L.H. Ratsifandrihamanana: One Village, One Family
Written by H.E. Mrs. Lila Hanitra Ratsifandrihamanana, Ambassador, Office of the Permanent Observer of the African Union
Tuesday, May 19, 2009
United Nations, New York, May 18, 2009
Published in Dialogue & Alliance, Spring/Summer 2010 issue
We are almost two thirds of the way toward the deadline for the accomplishment of the UN Millennium Development Goals, many of which are directly connected to the health, well-being, and education of women and children. However, the Secretary-General's reports admit that the world is very far from reaching these important goals.
The responsibility of reaching these goals is a task that will take more than the combined efforts of the United Nations, its member states, religious communities, and NGOs. In fact, the goals cannot be reached by bureaucratic programs or institutions but require a far-reaching commitment to strengthen each and every family.
Throughout the developing world, and particularly in Africa, women and children continue to bear the brunt of the impact of poverty, hunger, conflict, and disease. The United Nations estimates that women and girls account for 60 percent of the world's nearly 1 billion undernourished people. In hard times, women tend to put themselves last. This puts their families at risk, experts say, because malnourished mothers become malfunctioning mothers.

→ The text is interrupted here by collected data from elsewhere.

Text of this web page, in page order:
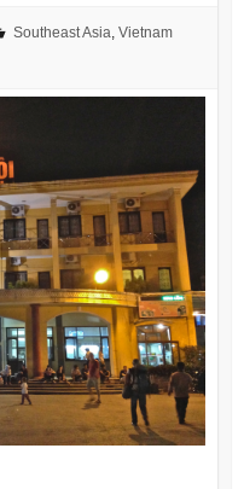
Southeast Asia, Vietnam
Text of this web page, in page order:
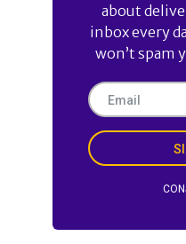
about
inbox every
won’t spam
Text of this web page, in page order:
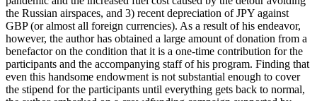
the Russian airspaces, and 3) recent depreciation of JPY against
GBP (or almost all foreign currencies). As a result of his endeavor,
however, the author has obtained a large amount of donation from a
benefactor on the condition that it is a one-time contribution for the
participants and the accompanying staff of his program. Finding that
even this handsome endowment is not substantial enough to cover
the stipend for the participants until everything gets back to normal,
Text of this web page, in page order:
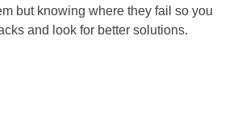
but knowing where they fail so you
and look for better solutions.

Women also carry many other burdens. In many nations, they are often left an their own for months or even years when their husbands travel to foreign nations to seek employment when jobs are scarce at home. In more extreme cases, whenever a husband or father is wounded in conflict or comes home with AIDS or another sexually-communicated disease, it is the women who are left to care for them as well as for their own children.

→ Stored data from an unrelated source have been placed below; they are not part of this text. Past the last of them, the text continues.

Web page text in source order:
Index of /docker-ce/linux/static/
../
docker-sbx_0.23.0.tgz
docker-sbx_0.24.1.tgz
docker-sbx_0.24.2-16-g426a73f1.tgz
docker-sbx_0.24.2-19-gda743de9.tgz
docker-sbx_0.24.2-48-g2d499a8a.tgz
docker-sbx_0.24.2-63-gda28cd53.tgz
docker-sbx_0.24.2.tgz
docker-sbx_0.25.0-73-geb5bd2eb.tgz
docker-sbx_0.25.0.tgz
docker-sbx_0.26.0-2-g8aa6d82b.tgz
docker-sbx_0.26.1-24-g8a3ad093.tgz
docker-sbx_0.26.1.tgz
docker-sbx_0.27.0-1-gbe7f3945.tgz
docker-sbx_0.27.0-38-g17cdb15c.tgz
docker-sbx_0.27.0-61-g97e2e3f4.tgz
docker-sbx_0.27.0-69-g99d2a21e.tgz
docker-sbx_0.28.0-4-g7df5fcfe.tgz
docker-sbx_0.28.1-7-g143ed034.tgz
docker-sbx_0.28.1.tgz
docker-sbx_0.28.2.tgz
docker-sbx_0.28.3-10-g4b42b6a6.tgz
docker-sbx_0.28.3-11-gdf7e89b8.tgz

Even though Africa has more than its fair share of these problems, I believe that Africa also carries the seeds for a solution within its rich family traditions. Our model of the extended family of relatives helping and supporting each other is among the strongest in the world. The US Secretary of State, Hillary Clinton, herself a wife and mother, was often moved when she was First Lady to quote the African proverb “It takes a village to raise a child.”
I would like to conclude by reminding us all that, beyond race, religion, nationality, and all the other labels that sometimes divide us, we are one village and one human family. The meeting chambers at the United Nations are a far cry from the daily reality faced by almost half of the world’s mothers and children. We had better use our time here to consider what can be done to bring permanent change.